For efficiency, you can download multiple segmentation files at once.

In [None]:
# Create a directory to save segmentations
output_dir = "./downloaded_segmentations"
os.makedirs(output_dir, exist_ok=True)

# Download multiple segmentation files
if len(segmentation_annotations) > 1:
    # Prepare save paths
    save_paths = [
        os.path.join(output_dir, f"{ann.identifier}_{ann.id}.png")
        for ann in segmentation_annotations
    ]
    
    # Bulk download (faster than downloading one by one)
    results = api.annotations.download_multiple_files(
        segmentation_annotations,
        save_paths
    )
    
    # Check results
    successful = [r for r in results if r['success']]
    failed = [r for r in results if not r['success']]
    
    print(f"Downloaded {len(successful)} segmentation files successfully")
    if failed:
        print(f"Failed to download {len(failed)} files:")
        for f in failed:
            print(f"  - {f['annotation_id']}: {f.get('error', 'Unknown error')}")
else:
    print("Not enough segmentations for bulk download demo")
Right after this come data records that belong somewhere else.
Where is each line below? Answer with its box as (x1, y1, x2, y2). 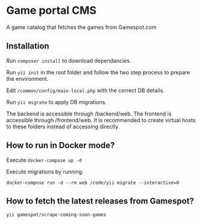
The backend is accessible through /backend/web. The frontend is (6, 110, 172, 117)
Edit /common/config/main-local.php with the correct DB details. (6, 87, 165, 94)
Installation (6, 41, 49, 51)
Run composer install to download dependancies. (6, 57, 131, 64)
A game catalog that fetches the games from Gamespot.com (6, 23, 157, 31)
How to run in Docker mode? (6, 140, 115, 151)
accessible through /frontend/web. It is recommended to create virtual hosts (6, 116, 196, 123)
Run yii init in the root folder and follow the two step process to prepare (6, 69, 191, 76)
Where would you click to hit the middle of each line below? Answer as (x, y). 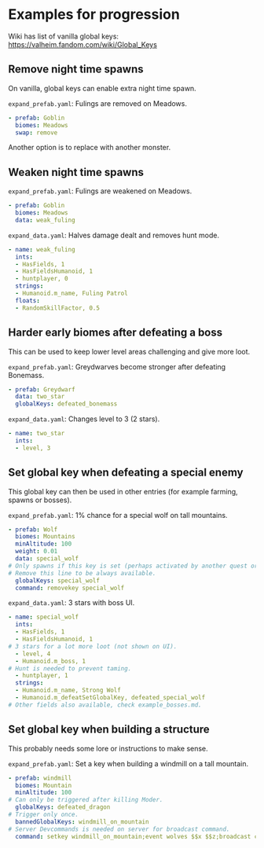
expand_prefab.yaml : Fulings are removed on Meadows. (97, 103)
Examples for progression (94, 15)
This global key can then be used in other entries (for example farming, (123, 491)
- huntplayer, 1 (42, 676)
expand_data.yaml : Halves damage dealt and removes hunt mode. (114, 235)
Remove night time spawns (76, 70)
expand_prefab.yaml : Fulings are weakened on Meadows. (100, 191)
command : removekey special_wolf (70, 588)

## 8. Filtering Annotations

You can filter annotations by various criteria.

In [None]:
from datetime import date, timedelta

# Filter by annotation type
category_annotations = api.annotations.get_list(
    resource=selected_resource,
    annotation_type='category'
)
print(f"Category annotations: {len(category_annotations)}")

# Filter by date range
date_to = date.today()
date_from = date_to - timedelta(days=30)  # Last 30 days

recent_annotations = api.annotations.get_list(
    resource=selected_resource,
    date_from=date_from,
    date_to=date_to
)
print(f"Annotations from last 30 days: {len(recent_annotations)}")

# Filter by status
published_annotations = api.annotations.get_list(
    resource=selected_resource,
    status='published'
)
print(f"Published annotations: {len(published_annotations)}")

## Summary

In this tutorial, you learned how to:

1. ✓ Connect to the Datamint API
2. ✓ List and select projects
3. ✓ Fetch resources from a project using `get_project_resources()`
4. ✓ Download and display resource images using `download_resource_file()`
5. ✓ Fetch annotations for resources (single or multiple)
6. ✓ Download segmentation files using `download_file()` or `download_multiple_files()`
7. ✓ Filter annotations by type, date, and status

All operations were read-only, demonstrating how to explore your data without making any modifications.